Die KSS „Lübz“ und „Perleberg“ nehmen in Baltijsk an den Feierlichkeiten zum 35. Jahrestag des Warschauer Vertrages teil.

11. und letztes Gemeinsames Geschwader der Verbündeten Ostseeflotten unter Teilnahme des KSS „Halle“ (143). Die Führung erfolgt durch die VM. Die Kampfschiffe sind zur Hafenausbildung im Überseehafen stationiert. Die Handlungen des Verbandes beschränken sich auf die Ostsee. Zur Sicherstellung des Geschwaders sind auch die KSS 241 und 243 eingesetzt.

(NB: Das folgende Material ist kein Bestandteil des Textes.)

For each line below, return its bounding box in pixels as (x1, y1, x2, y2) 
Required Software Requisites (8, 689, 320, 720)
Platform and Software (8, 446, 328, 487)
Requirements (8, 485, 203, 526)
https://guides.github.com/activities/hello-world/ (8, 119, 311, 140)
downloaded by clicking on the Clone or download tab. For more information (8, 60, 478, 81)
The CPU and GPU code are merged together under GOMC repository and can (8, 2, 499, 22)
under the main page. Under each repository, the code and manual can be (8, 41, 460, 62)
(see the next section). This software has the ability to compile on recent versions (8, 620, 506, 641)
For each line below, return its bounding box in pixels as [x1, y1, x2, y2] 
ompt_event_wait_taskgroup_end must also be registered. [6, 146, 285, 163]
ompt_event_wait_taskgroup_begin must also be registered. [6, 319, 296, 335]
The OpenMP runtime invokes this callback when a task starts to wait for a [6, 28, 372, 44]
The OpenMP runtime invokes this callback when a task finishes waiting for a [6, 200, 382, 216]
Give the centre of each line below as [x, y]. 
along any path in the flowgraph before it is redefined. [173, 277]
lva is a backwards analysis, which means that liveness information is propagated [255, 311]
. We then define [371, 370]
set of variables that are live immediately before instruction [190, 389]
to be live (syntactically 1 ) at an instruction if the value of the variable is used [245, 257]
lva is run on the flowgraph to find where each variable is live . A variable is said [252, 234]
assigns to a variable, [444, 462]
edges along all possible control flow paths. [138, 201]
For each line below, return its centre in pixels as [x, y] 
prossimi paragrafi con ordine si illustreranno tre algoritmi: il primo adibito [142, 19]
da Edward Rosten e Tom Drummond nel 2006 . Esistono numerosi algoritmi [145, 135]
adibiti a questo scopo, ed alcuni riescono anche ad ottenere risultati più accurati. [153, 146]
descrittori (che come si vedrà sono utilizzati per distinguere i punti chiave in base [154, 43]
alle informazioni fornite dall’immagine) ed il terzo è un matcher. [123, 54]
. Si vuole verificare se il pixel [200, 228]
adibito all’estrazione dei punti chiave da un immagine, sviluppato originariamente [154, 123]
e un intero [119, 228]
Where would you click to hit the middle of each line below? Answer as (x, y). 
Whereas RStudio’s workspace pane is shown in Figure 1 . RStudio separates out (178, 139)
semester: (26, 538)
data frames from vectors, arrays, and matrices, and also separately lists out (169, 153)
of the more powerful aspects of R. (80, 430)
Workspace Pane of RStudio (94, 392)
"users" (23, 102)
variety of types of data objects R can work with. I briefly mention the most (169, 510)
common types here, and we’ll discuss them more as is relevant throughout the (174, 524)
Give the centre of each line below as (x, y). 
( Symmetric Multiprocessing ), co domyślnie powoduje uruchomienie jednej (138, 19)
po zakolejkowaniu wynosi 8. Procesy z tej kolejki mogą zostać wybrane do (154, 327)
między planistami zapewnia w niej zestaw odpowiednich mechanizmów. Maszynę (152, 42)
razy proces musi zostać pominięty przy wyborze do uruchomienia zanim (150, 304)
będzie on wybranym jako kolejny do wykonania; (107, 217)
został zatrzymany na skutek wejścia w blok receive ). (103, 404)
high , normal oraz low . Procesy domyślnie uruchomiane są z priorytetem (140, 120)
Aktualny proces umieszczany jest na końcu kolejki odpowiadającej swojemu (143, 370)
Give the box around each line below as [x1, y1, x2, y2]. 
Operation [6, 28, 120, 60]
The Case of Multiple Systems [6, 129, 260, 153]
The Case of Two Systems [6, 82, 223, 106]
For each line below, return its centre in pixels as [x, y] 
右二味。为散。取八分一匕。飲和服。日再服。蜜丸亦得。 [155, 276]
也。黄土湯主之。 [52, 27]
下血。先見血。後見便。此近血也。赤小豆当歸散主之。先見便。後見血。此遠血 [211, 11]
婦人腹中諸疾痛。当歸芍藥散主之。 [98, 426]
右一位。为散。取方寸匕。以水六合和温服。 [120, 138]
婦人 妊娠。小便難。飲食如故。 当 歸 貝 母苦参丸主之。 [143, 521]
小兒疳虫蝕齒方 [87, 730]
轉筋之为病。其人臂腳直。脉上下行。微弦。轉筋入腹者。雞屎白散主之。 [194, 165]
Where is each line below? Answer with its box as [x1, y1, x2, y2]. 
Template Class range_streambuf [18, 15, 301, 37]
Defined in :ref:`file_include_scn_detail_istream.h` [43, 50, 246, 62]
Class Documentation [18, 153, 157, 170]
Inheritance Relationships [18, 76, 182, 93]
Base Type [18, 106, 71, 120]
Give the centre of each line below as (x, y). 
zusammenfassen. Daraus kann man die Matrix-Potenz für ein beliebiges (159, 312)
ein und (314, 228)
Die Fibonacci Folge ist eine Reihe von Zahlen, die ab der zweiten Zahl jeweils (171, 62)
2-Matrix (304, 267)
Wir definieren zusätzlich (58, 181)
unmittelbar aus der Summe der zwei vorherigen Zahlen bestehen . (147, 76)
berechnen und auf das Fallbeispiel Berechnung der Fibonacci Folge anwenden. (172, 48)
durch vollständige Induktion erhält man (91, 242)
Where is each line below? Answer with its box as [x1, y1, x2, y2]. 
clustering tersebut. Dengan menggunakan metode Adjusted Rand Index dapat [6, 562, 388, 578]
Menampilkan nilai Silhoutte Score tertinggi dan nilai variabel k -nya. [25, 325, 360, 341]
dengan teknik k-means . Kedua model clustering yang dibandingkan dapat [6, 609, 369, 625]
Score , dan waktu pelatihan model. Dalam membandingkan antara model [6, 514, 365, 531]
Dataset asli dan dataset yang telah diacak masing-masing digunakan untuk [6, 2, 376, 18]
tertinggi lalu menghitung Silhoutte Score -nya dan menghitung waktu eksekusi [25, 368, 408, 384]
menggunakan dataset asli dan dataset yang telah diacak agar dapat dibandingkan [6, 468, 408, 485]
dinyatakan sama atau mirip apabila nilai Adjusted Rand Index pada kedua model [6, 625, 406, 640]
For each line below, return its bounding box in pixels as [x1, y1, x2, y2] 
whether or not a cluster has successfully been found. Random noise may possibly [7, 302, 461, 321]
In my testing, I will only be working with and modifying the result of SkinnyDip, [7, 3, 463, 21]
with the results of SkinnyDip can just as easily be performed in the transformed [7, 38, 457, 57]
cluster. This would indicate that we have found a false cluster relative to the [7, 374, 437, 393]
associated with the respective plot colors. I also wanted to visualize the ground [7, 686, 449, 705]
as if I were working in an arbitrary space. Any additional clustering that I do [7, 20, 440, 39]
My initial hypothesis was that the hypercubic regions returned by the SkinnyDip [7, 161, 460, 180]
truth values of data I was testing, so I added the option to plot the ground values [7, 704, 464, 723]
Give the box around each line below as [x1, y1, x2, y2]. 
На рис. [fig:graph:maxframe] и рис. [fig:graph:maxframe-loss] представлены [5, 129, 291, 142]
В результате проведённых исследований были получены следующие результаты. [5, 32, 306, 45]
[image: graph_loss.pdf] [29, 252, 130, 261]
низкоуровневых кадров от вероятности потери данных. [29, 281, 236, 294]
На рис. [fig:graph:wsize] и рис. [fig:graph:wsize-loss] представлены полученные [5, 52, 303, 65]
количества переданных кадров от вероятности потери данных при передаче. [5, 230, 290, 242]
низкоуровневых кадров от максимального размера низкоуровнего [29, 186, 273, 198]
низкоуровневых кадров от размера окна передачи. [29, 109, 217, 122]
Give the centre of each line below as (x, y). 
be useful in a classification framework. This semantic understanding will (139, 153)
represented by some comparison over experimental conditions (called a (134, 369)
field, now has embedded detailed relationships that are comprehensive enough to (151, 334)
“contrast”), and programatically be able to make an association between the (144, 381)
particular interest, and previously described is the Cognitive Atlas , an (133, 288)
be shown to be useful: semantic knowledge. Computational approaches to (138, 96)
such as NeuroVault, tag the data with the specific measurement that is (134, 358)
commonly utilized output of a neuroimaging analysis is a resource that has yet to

Laut Einigungsvertrag werden Stützpunkte, Schiffe, Technik und Personal der Volksmarine von der Bundesmarine übernommen. Zeitweilig verbleiben noch im Flottendienst: Projekt 1159: „Rostock“, „Halle“ Projekt 133: „Wismar“, „Lübz“, „Teterow“, Gadebusch“, „Grevesmühlen“.

1991

KSS „Teterow“ und „Gadebusch“ besuchen Kiel

Letzte Fahrt der KSS 133 der ehemaligen 4. Flottille: Die „Lübz“ und die „Wismar“ besuchen zu einer Ausbildungsfahrt Wilhelmshaven. Hin- und Rückreise erfolgen durch den Nord-Ostsee-Kanal.

KSS „Teterow“ und „Gadebusch“ besuchen Kopenhagen

Vermutlich letzte Fahrt eines KSS Pr. 133: Die „Gadebusch“ läuft die dänischen Häfen Aarhus und Vejle an.